*Brief*.
Make an exact copy of the lines from the one holding "I need the bounding" through the last line of the material, and output nothing else.

*Exercise materials*.
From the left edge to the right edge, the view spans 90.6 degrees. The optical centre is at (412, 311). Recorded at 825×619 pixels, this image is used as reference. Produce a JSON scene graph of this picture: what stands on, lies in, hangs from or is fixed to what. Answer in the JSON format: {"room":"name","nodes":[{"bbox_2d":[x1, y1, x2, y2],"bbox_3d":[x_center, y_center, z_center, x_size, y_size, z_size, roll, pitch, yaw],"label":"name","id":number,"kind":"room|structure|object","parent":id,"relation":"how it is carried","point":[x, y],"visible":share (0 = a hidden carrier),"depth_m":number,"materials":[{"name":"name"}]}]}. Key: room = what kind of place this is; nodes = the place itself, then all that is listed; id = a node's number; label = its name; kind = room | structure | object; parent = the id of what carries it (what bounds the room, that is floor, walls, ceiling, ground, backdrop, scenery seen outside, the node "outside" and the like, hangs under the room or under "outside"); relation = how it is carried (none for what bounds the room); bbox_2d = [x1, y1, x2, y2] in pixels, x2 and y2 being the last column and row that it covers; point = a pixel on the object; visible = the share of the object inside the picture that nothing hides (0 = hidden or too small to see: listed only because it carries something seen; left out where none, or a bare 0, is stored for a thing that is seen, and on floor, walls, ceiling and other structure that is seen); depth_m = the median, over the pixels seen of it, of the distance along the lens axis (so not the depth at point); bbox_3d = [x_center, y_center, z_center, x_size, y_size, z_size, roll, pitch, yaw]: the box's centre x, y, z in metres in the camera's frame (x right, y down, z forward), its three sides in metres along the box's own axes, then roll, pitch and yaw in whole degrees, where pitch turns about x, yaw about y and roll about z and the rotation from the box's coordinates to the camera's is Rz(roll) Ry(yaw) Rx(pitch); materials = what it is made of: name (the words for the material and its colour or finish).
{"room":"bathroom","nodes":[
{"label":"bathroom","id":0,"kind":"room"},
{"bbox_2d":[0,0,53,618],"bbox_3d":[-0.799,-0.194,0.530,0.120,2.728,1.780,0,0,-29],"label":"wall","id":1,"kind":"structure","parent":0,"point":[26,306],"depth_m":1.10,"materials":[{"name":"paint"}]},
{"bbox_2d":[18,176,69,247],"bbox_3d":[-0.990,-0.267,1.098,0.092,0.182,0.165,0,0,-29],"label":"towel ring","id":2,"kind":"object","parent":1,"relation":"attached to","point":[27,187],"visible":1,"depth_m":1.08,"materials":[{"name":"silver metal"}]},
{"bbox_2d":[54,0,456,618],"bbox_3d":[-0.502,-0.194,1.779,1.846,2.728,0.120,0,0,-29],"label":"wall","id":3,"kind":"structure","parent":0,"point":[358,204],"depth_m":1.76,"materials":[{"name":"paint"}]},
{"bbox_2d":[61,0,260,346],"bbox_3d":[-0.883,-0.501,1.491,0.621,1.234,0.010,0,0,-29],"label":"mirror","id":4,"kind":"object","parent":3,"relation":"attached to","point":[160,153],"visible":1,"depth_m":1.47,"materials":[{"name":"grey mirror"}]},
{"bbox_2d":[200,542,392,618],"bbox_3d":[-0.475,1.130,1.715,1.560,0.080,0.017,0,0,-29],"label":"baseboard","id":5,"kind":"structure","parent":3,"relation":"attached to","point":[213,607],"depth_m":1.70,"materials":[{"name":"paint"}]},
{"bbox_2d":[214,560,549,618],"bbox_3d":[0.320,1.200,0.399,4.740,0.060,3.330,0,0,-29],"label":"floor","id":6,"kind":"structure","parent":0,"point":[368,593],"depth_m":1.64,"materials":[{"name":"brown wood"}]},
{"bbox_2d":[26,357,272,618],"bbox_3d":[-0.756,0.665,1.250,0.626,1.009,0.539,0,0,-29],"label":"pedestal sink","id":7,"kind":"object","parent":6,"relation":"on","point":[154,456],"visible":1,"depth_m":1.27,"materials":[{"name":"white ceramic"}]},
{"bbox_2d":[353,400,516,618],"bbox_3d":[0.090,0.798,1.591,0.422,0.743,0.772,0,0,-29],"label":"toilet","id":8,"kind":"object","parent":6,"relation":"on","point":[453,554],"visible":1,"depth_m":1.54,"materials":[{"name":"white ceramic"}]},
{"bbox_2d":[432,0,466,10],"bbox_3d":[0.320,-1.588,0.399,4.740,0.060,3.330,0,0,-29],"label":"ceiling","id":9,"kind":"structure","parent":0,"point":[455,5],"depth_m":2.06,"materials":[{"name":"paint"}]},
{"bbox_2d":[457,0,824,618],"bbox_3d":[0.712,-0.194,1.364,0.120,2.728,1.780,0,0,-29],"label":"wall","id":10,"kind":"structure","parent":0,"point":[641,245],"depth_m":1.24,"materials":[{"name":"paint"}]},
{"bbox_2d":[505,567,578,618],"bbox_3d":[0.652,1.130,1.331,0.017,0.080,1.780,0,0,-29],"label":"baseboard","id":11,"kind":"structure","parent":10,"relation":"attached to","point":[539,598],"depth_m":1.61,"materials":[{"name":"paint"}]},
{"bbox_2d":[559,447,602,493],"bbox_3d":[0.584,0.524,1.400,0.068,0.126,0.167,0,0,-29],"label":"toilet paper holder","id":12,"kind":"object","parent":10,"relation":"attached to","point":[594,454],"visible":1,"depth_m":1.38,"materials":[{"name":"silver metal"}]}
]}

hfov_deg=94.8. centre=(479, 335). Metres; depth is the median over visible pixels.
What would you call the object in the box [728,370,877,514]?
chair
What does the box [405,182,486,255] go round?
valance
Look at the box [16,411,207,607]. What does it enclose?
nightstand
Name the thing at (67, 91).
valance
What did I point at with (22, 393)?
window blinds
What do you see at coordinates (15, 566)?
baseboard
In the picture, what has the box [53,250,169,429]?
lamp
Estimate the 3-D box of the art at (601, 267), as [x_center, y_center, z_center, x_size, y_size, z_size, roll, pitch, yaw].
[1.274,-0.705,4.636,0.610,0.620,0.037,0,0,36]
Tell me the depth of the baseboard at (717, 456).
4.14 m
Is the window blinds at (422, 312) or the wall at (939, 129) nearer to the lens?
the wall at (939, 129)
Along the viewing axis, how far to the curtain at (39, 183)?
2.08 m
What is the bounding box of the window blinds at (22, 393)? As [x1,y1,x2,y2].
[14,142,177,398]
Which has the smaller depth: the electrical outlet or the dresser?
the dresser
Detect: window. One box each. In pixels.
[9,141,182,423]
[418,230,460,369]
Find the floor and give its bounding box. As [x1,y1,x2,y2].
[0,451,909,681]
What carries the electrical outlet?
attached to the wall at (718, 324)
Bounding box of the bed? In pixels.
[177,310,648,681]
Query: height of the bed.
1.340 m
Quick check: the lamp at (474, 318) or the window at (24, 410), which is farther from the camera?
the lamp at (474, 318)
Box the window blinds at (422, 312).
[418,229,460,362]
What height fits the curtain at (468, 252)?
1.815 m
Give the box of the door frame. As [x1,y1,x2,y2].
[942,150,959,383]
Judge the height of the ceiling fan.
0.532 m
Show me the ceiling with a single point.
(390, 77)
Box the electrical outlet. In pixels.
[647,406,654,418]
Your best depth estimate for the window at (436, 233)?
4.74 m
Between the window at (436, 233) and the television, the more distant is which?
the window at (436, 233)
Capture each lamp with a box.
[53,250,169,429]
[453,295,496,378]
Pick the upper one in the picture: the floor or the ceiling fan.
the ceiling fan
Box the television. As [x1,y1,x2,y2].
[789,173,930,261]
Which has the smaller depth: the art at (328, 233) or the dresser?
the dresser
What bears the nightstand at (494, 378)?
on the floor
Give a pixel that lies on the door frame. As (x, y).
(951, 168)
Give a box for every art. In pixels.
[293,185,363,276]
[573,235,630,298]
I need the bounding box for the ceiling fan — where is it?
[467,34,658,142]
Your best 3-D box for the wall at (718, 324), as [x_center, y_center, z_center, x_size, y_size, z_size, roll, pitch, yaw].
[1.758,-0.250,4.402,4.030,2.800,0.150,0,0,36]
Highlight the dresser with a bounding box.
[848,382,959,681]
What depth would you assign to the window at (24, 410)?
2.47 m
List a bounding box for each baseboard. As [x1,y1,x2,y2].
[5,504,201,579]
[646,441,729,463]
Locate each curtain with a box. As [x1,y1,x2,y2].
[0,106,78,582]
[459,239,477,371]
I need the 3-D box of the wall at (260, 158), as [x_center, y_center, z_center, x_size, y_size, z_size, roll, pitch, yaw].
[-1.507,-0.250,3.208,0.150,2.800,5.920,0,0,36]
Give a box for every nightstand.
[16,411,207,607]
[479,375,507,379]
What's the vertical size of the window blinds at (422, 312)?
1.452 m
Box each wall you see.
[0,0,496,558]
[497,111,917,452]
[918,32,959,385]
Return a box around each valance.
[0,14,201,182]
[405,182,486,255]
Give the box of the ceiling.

*Response box*.
I need the bounding box for the ceiling fan — where is it?
[467,34,658,142]
Your best 3-D box for the wall at (718, 324), as [x_center, y_center, z_center, x_size, y_size, z_size, roll, pitch, yaw].
[1.758,-0.250,4.402,4.030,2.800,0.150,0,0,36]
Highlight the dresser with a bounding box.
[848,382,959,681]
What depth would you assign to the window at (24, 410)?
2.47 m
List a bounding box for each baseboard. As [x1,y1,x2,y2].
[5,504,201,579]
[646,441,729,463]
Locate each curtain with a box. As [x1,y1,x2,y2].
[0,106,78,582]
[459,239,477,371]
I need the 3-D box of the wall at (260, 158), as [x_center, y_center, z_center, x_size, y_size, z_size, roll, pitch, yaw].
[-1.507,-0.250,3.208,0.150,2.800,5.920,0,0,36]
Give a box for every nightstand.
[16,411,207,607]
[479,375,507,379]
What's the vertical size of the window blinds at (422, 312)?
1.452 m
Box each wall you see.
[0,0,496,558]
[497,111,917,452]
[918,32,959,385]
Return a box around each valance.
[0,14,201,182]
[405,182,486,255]
Give the box of the ceiling.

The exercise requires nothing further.